Caminábamos sobre las ruinas y Jorge comenzó a hacer referencia a varias leyendas conexas con la edificación y la zona en la que se encontraba, en particular la de un excéntrico médico alemán experto en momificaciones que había dejado algunos de sus trabajos a la vista de visitantes como nosotros, los cuales se hallaban en un pequeño y muy poco concurrido museo en los predios del castillo. También teníamos algunas noticias de pasajes subterráneos, galerías en principio no muy largas y acaso una que otra recámara mortuoria donde podría encontrarse uno que otro momificado.

Por un buen rato habíamos estado caminando juntos, incluso tomándonos algunas fotos, pero luego cada uno había optado por hacer “su exploración individual”, por lo que a veces sólo la voz de alguno de nosotros se escuchaba llamando a otro; o respondiendo su llamado.

Así pasamos bastantes minutos sin ninguna razón para inquietarnos, pues no mucho después de cada llamado siempre se escuchaba la voz de respuesta, y a veces hasta el reporte gritado de algún hallazgo que nos había llamado la atención. Pero más o menos al cabo de media hora en este plan de “exploraciones individuales”, la voz de Elisa había dejado de escucharse, y Matías el primero, luego Jorge y yo, comenzamos a llamarla con insistencia, sin obtener ninguna respuesta suya.

De aquí en adelante él ánimo que habíamos mantenido todos cambió súbito, y una angustia creciente comenzó a ganar terreno entre nosotros. Ninguno se atrevía a decirlo, pero todo parecía indicar que Elisa había desaparecido.

Apenas podía consolarnos que ningún indicio de accidente se había evidenciado, por ejemplo, alguna caída. Elisa en ningún momento había gritado como quien se cae, ni pedido auxilio o dado alguna señal de alarma, como tampoco había rastros de sangre, cabellos ni jirones de ropa. Había desaparecido en silencio y sin dejar rastros. Así, de manera repentina nos encontrábamos todos abocados a la búsqueda de Elisa, y este era el único objetivo del que ya nada nos distraía. Como siempre ocurre en estos casos, cada uno de nosotros llamaba a Elisa de cuando en cuando hurgando aquí y allá, donde se nos iba ocurriendo que podríamos encontrarla, o saber algo de ella, cualquier pista que hubiera podido dejar, cualquier objeto de ella, e incluso arbustos rotos o aplastados.

Años después, se me ocurre hoy, nuestros teléfonos celulares con localizadores incluidos en muchos casos nos hubieran resultado más que útiles, pero aún no llegaba esa tecnología hasta nosotros aquel domingo de noviembre. Era una especie de búsqueda “a cappella”.

Quizás habríamos pasado unas dos horas en esta búsqueda ya devenida en frenética, cuando Elisa apareció a cierta distancia, como saliendo de algún escondrijo en el que hubiera estado gastándonos una broma pesada a todos, pero en verdad no se trataba de eso.
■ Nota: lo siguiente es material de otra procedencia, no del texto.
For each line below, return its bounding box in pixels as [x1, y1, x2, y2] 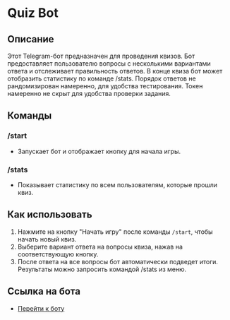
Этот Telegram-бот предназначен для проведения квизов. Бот [7, 52, 195, 60]
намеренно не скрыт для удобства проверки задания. [7, 90, 171, 97]
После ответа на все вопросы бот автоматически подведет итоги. [17, 257, 219, 266]
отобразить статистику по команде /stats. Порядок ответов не [7, 74, 196, 83]
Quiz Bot [7, 5, 59, 21]
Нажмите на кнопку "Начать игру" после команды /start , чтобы [17, 227, 213, 236]
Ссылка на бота [7, 285, 81, 297]
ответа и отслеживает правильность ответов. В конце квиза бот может [7, 67, 223, 75]
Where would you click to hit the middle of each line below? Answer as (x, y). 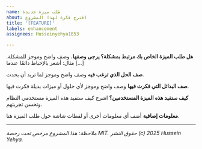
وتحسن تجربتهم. (24, 104)
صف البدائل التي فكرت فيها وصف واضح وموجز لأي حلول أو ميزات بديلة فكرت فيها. (98, 86)
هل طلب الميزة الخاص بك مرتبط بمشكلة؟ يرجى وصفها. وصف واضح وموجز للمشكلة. (100, 56)
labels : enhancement (32, 29)
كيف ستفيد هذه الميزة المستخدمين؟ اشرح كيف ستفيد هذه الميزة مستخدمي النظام (97, 98)
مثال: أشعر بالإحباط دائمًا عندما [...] (45, 63)
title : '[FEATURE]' (31, 23)
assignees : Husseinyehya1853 (43, 34)
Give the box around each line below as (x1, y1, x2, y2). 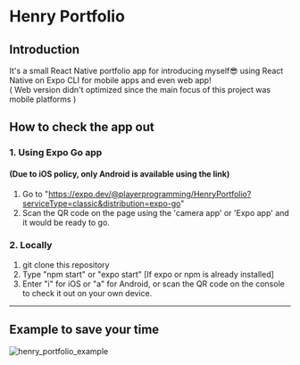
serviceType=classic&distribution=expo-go (21, 198, 181, 209)
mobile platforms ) (9, 94, 77, 104)
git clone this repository (21, 259, 110, 270)
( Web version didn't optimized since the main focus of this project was (9, 85, 271, 95)
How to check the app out (9, 120, 154, 135)
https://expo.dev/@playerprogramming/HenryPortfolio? (47, 188, 252, 199)
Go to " (21, 188, 49, 199)
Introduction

Se había mantenido separada del grupo por un gran rato, de lo cual decía tener plena consciencia , pero su actitud en general era más bien de serenidad y sólo en su contento por estar de nuevo entre nosotros podía homologarse con nuestros sentimientos, hasta hacía poco dominados por la angustia y el desconcierto a la vez.

Ya de vuelta hacia el rústico para regresar a casa, Matías y Elisa caminaban abrazados unos metros más adelante de Jorge y de mí, que coincidíamos en pensar que alrededor de ellos ya no era igual todo aquello de la naturalidad, la energía, el amor, las vibraciones y demás, siempre presente cuando estaban juntos. Algo había cambiado….o alguien había sido cambiado.